Supplied entries >>
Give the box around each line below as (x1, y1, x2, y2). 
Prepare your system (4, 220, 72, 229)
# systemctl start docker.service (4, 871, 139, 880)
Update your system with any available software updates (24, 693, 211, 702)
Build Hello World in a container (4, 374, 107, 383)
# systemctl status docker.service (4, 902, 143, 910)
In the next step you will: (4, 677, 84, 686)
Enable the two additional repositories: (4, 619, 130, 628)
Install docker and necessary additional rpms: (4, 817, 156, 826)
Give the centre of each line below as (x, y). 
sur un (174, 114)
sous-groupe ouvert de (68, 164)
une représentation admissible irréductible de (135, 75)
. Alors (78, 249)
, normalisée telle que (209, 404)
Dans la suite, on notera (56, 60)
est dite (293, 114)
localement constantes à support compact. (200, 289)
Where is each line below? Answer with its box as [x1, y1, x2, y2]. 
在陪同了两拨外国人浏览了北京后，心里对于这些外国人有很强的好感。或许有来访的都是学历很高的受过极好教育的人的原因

...

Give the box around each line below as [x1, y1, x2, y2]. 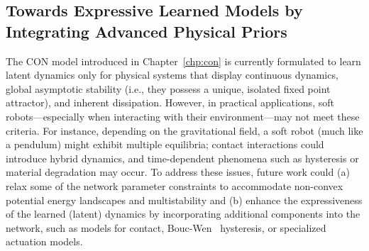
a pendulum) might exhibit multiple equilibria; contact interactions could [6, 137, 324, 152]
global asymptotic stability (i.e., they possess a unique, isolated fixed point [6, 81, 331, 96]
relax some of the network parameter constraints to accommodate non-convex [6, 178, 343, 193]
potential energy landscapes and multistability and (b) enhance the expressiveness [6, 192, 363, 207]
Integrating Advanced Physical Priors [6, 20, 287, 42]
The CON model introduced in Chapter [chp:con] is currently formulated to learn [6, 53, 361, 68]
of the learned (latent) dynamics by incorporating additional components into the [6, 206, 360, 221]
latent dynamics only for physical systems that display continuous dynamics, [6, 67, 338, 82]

Your instructions >> Every line above with the string "service" in it should be copied into the answer.

Result below >>
# systemctl start docker.service (4, 871, 139, 880)
# systemctl status docker.service (4, 902, 143, 910)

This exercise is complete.